Next, thanksgiving to the Giver goes before enjoyment of the gift; so ever.
Then, we rejoice in every good thing.
Next, there is not only blessing, but an estimate of what heaven - the Land - is, as God estimates it in itself, not merely its fruits for us, but what is the glory of all lands - what makes it precious; this is a blessed privilege.
Then grace flows out, the necessary effect of enjoying the love of God.
Note too, that while the personal consciousness of being in the place of blessing is the first and personal feeling, yet in the worship the whole people of God are taken in verse 9, "He hath brought us"; so, ever the Holy Ghost says "loved us, washed us, saved us"; though I know it for myself and say "we," yet, as often noted, I comprehend "with all saints."
124 Then comes obedience, "I have not transgressed … have not forgotten"; the last a special test of the spirit of obedience. Then diligent care to avoid defilement or turning anything away from God to self - purity and consecration to God.
Then blessing is prayed for on the whole people of God and on the land; i.e., as for us, as belonging to heaven itself, and the sense of its nature and excellency is repeated. In all, in and by this worship, and all brought out in it, we belong to God, and have God as our God.

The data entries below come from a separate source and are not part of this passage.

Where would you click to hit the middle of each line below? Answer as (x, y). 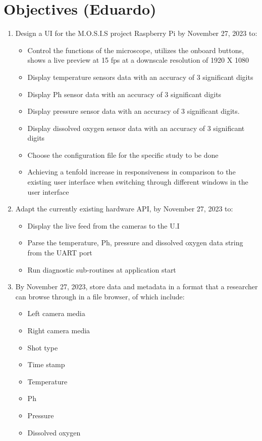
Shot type (43, 347)
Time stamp (46, 364)
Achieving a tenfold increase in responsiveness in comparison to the (132, 172)
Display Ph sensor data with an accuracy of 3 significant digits (124, 94)
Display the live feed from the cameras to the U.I (103, 225)
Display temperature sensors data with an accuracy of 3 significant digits (140, 77)
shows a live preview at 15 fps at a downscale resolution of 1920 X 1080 (138, 60)
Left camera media (56, 313)
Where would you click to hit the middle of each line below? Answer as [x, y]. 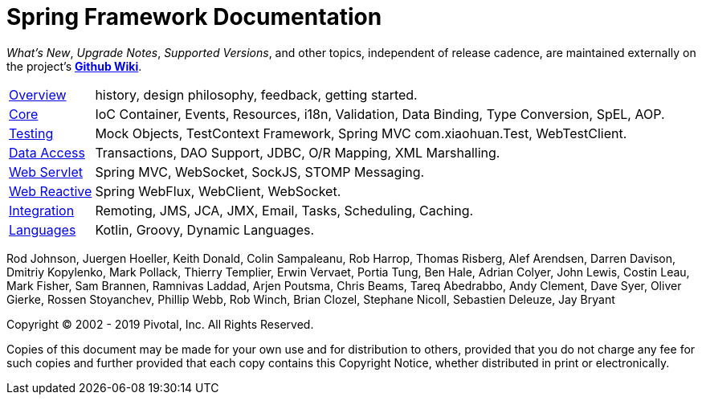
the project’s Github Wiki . [74, 66]
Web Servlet [46, 172]
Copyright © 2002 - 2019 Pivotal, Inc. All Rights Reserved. [160, 324]
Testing [31, 133]
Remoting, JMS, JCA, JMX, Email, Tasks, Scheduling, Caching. [284, 210]
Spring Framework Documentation [194, 17]
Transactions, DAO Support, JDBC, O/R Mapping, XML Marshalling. [298, 152]
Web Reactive [51, 191]

Here note, on the one hand the altar is put on the mount of cursing, on the other it is not here a threatening of excision of the body, but a malediction on the individual who did not observe what was contained in the law; so that they are supposed in possession, but evidently on untenable ground. The public dealings of God with the nation in His right of government and righteous government are in the chapters which follow.
Deuteronomy 27, 28
Remark how not only here the curses alone, not the blessings, are recited (as alluded to surely in Galatians 3), but in chapter 28, where the governmental dealings are unfolded, how largely, though in a manner characteristically correspondent, the curses are developed and insisted on compared to the blessings. This stamps necessarily a peculiar character on the relationship between God and the people. It gives to us, accustomed to perfect and unwearied love, a somewhat painful feeling, not as to the rightness of it, but as to being in such a relationship. It is just what ought to be under law, indeed blessing must be always simpler, for the blessing itself, the favour is the great thing, and on a hard state of mind more positive and lower motives must (i.e., may) be brought to bear, but it makes us see what the position of law for man's heart is.
125 Deuteronomy 29
- 21-23. Note the way in which the Lord passes from the individual, separated out of the tribes of Israel, to the whole land as a natural consequence which follows certainly; compare the use of it in Hebrews.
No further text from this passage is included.